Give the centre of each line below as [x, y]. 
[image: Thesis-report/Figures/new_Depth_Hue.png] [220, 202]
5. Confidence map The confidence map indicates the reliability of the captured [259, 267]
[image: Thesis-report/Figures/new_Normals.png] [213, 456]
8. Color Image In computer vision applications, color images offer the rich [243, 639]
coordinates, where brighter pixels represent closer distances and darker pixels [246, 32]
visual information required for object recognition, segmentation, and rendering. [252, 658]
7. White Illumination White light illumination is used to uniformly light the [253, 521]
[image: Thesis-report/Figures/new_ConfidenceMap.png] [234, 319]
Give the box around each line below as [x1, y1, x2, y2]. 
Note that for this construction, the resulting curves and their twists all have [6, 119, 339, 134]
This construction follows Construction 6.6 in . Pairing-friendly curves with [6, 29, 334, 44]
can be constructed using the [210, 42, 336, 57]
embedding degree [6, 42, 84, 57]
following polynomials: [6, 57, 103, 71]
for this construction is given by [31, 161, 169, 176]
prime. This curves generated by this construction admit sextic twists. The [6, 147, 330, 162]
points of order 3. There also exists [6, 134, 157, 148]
---
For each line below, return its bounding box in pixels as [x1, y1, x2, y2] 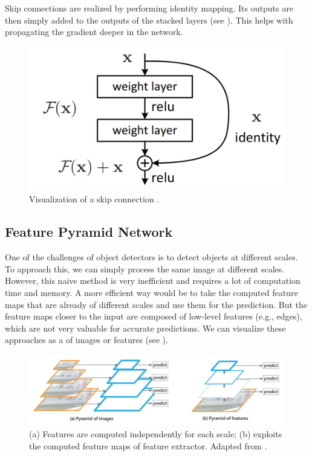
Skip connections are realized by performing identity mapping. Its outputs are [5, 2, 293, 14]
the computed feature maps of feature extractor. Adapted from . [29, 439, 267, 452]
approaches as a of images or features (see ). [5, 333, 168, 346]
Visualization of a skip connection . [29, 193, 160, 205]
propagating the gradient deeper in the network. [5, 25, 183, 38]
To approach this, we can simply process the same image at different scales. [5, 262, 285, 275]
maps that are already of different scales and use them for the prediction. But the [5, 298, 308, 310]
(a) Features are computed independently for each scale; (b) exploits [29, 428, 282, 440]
...
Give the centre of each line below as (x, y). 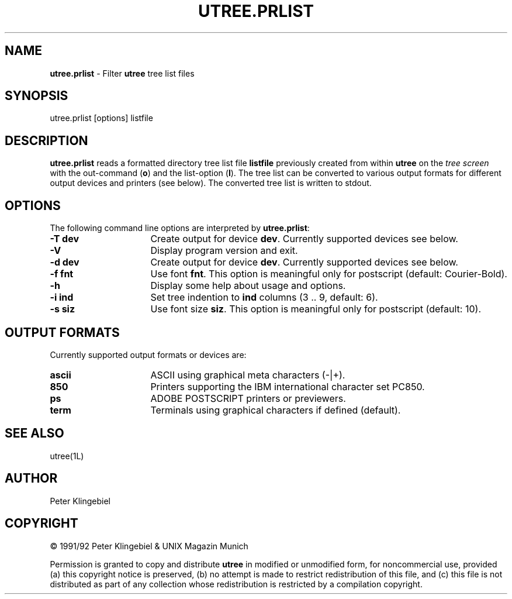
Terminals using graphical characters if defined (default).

TASK OBJECTIVE:
In the listing above, find the line with "[image: Thesis-report/Figures/new_ConfidenceMap.png] [234, 319]" and the line with "points of order"; output exactly those lines and all lines between them.

YOUR SOLUTION:
[image: Thesis-report/Figures/new_ConfidenceMap.png] [234, 319]
Give the box around each line below as [x1, y1, x2, y2]. 
Note that for this construction, the resulting curves and their twists all have [6, 119, 339, 134]
This construction follows Construction 6.6 in . Pairing-friendly curves with [6, 29, 334, 44]
can be constructed using the [210, 42, 336, 57]
embedding degree [6, 42, 84, 57]
following polynomials: [6, 57, 103, 71]
for this construction is given by [31, 161, 169, 176]
prime. This curves generated by this construction admit sextic twists. The [6, 147, 330, 162]
points of order 3. There also exists [6, 134, 157, 148]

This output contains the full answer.